Review for We Without Wings: Collection
Introduction
The summer of lust 2014 continues, with the next instalment of blatant fan service to hit UK shores. We’ve had MVM kick things off with their go to standard of Ikki Tousen, releasing the third series Great Guardians. The baton was then passed to Manga Entertainment who delivered the boobtastic High School DxD, followed by the not quite so sproing inducing Aesthetica of a Rogue Hero. It’s MVM’s turn again, as we ask whether their release of We Without Wings (Under the Innocent Sky), will be pitching trouser tents across the nation as we head into July. When a series kicks off by introducing its female characters by freezing frame and giving a quick few frames of X-ray vision to see under the school uniforms, you know exactly where this show is targeted.
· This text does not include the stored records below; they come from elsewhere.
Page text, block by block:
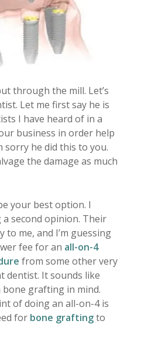
through the mill. Let’s
Let me first say he is
I have heard of in a
business in order help
sorry he did this to you.
the damage as much
your best option. I
second opinion. Their
me, and I’m guessing
fee for an all-on-4
from some other very
dentist. It sounds like
grafting in mind.
of doing an all-on-4 is
for bone graftingto
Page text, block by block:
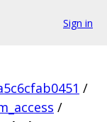
Sign in
/
/
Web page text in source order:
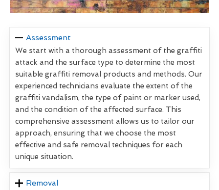
Assessment
We start with a thorough assessment of the graffiti
attack and the surface type to determine the most
suitable graffiti removal products and methods. Our
experienced technicians evaluate the extent of the
graffiti vandalism, the type of paint or marker used,
and the condition of the affected surface. This
comprehensive assessment allows us to tailor our
approach, ensuring that we choose the most
effective and safe removal techniques for each
unique situation.
Removal
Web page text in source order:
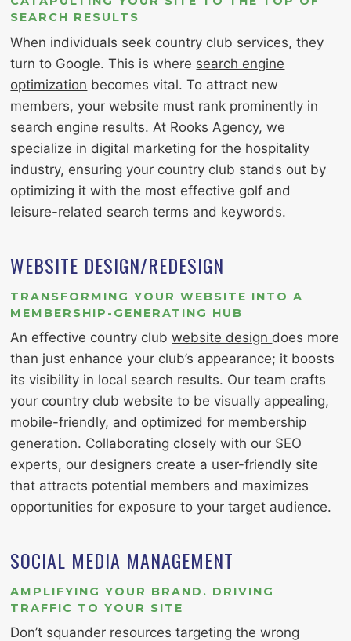
SEARCH RESULTS
When individuals seek country club services, they
turn to Google. This is where search engine
optimization becomes vital. To attract new
members, your website must rank prominently in
search engine results. At Rooks Agency, we
specialize in digital marketing for the hospitality
industry, ensuring your country club stands out by
optimizing it with the most effective golf and
leisure-related search terms and keywords.
WEBSITE DESIGN/REDESIGN
TRANSFORMING YOUR WEBSITE INTO A
MEMBERSHIP-GENERATING HUB
An effective country clubwebsite design does more
than just enhance your club’s appearance; it boosts
its visibility in local search results. Our team crafts
your country club website to be visually appealing,
mobile-friendly, and optimized for membership
generation. Collaborating closely with our SEO
experts, our designers create a user-friendly site
that attracts potential members and maximizes
opportunities for exposure to your target audience.
SOCIAL MEDIA MANAGEMENT
AMPLIFYING YOUR BRAND. DRIVING
TRAFFIC TO YOUR SITE
Don’t squander resources targeting the wrong
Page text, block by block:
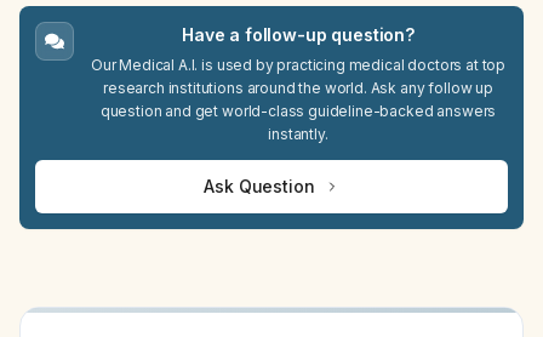
Have a follow-up question?
Our Medical A.I. is used by practicing medical doctors at top
research institutions around the world. Ask any follow up
question and get world-class guideline-backed answers
instantly.
Ask Question
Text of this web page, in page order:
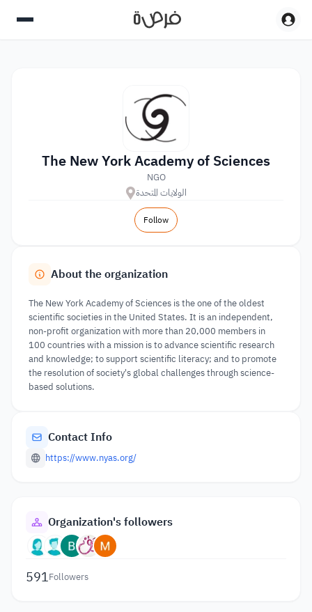
The New York Academy of Sciences
NGO
الولايات المتحدة
Follow
About the organization
The New York Academy of Sciences is the one of the oldest
scientific societies in the United States. It is an independent,
non-profit organization with more than 20,000 members in
100 countries with a mission is to advance scientific research
and knowledge; to support scientific literacy; and to promote
the resolution of society's global challenges through science-
based solutions.
Contact Info
https://www.nyas.org/
Organization's followers
591Followers
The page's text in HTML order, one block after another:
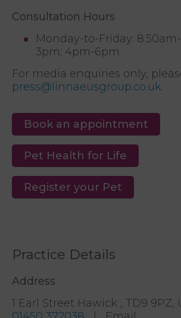
Consultation Hours
Monday-to-Friday: 8.50am-
3pm; 4pm-6pm
For media enquiries only,
press@linnaeusgroup.co.uk.
Book an appointment
Pet Health for Life
Register your Pet
Practice Details
Address
1 Earl Street Hawick , TD9 9PZ,
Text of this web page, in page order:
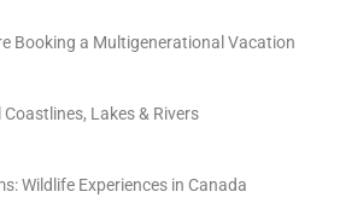
Booking a Multigenerational Vacation
Lakes & Rivers
Wildlife Experiences in Canada
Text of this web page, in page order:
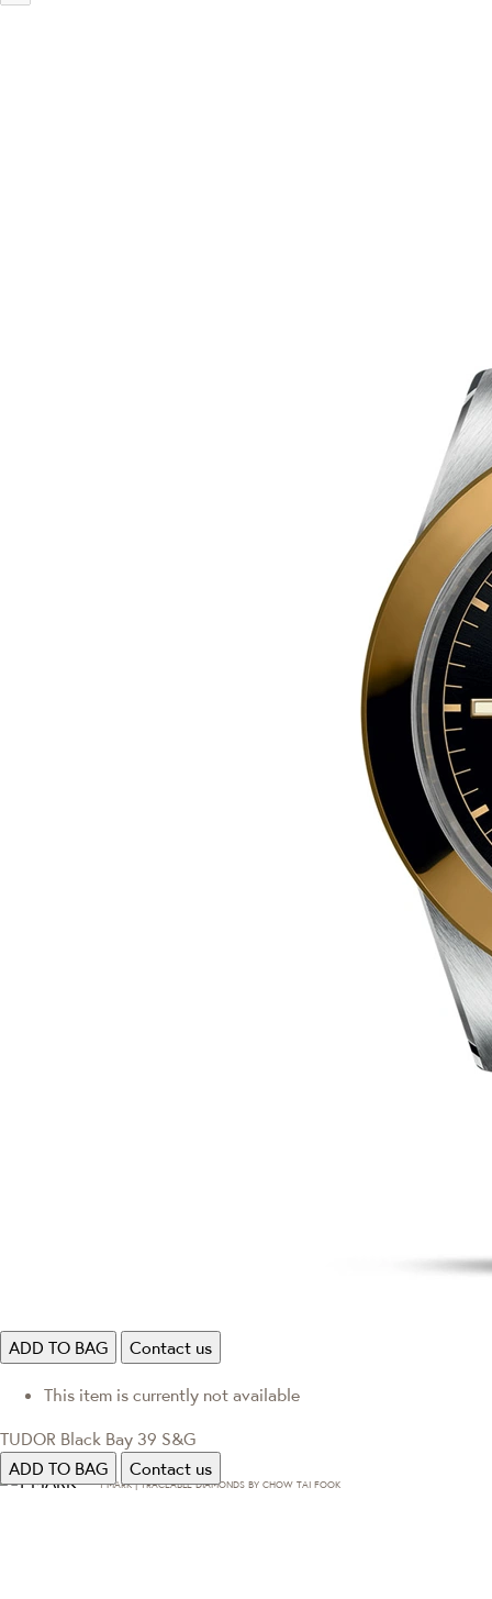
ADD TO BAG Contact us
This item is currently not available
TUDOR Black Bay 39 S&G
ADD TO BAG
Contact us
T·MARK | TRACEABLE DIAMONDS BY CHOW TAI FOOK
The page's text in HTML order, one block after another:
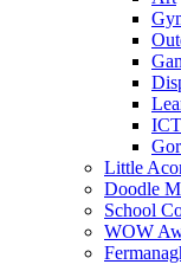
ICT
Little
Doodle
School
WOW
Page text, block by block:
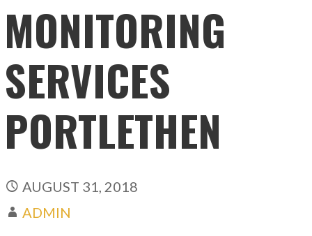
MONITORING
SERVICES
PORTLETHEN
AUGUST 31, 2018
ADMIN
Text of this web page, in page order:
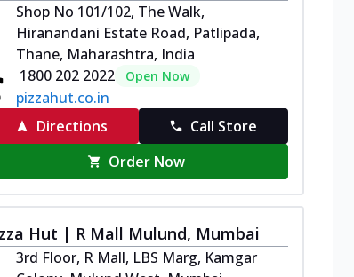
Shop No 101/102, The Walk,
Hiranandani Estate Road, Patlipada,
Thane, Maharashtra, India
1800 202 2022
Open Now
pizzahut.co.in
Directions
Call Store
Order Now
Hut | R Mall Mulund, Mumbai
3rd Floor, R Mall, LBS Marg, Kamgar
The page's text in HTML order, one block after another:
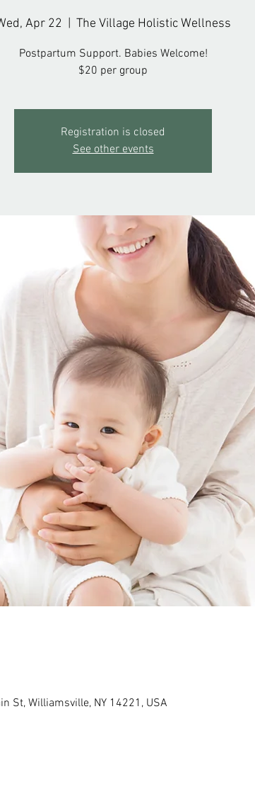
Apr 22 The Village Holistic Wellness
Postpartum Support. Babies Welcome!
$20 per group
Registration is closed
See other events
St, Williamsville, NY 14221, USA
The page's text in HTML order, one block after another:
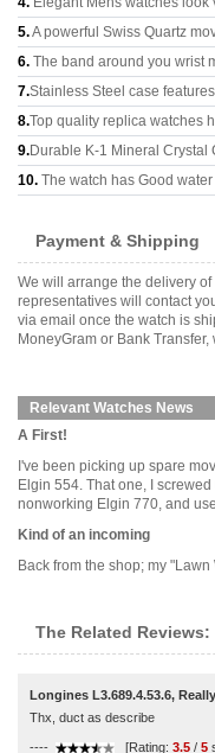
5.A powerful Swiss Quartz
6. The band around you wrist
7.Stainless Steel case
8.Top quality replica watches
9.Durable K-1 Mineral Crystal
10. The watch has Good
Payment & Shipping
We will arrange the delivery
representatives will contact
via email once the watch is
MoneyGram or Bank
Relevant Watches News
A First!
I've been picking up spare
Elgin 554. That one, I
nonworking Elgin 770, and
Kind of an incoming
Back from the shop; my
The Related Reviews:
Longines L3.689.4.53.6,
Thx, duct as describe
---- [Rating: 3.5 / 5
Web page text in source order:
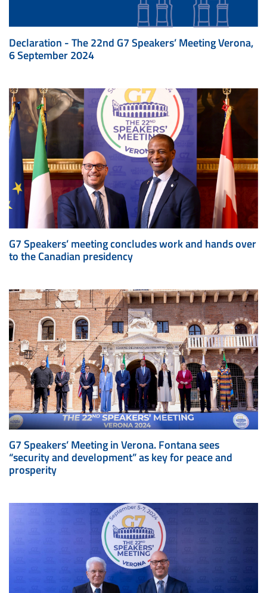
Declaration - The 22nd G7 Speakers’ Meeting Verona,
6 September 2024
G7 Speakers’ meeting concludes work and hands over
to the Canadian presidency
G7 Speakers’ Meeting in Verona. Fontana sees
“security and development” as key for peace and
prosperity
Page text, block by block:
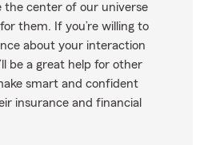
the center of our universe
them. If you’re willing to
about your interaction
be a great help for other
smart and confident
insurance and financial
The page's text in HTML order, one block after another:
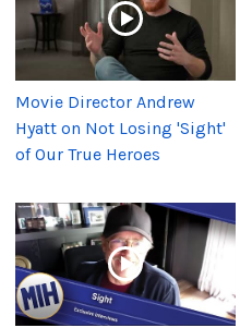
Movie Director Andrew
Hyatt on Not Losing 'Sight'
of Our True Heroes
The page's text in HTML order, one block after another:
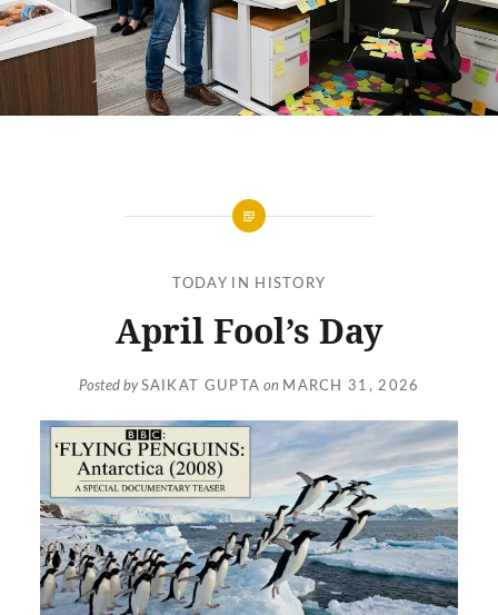
TODAY IN HISTORY
April Fool’s Day
Posted bySAIKAT GUPTA on MARCH 31, 2026
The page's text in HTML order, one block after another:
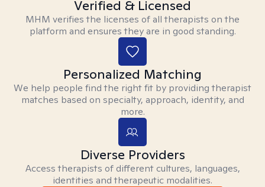
Verified & Licensed
MHM verifies the licenses of all therapists on the
platform and ensures they are in good standing.
Personalized Matching
We help people find the right fit by providing therapist
matches based on specialty, approach, identity, and
more.
Diverse Providers
Access therapists of different cultures, languages,
identities and therapeutic modalities.

Except We Without Wings might not be as simple as all that. Way back when, I was thoroughly blown away with the one two punch of Baccano! and Durarara!!, two shows which delivered anime with an unconventional narrative, hopping back and forth through time for Baccano!, and throwing random bits of character development and story elements at the screen for Durarara!!, making viewers work at the story, and offering much more satisfying experiences as a result. We Without Wings takes its cue from Durarara!! which told stories of various lives that intersected in Akihabara. We Without Wings tells tales of various lives that intersect in the town of Yanagihara, and it does so in a random, piecemeal manner that you’ll have to work at. Finally, we might just have the next Durarara!!, with added tits and arse...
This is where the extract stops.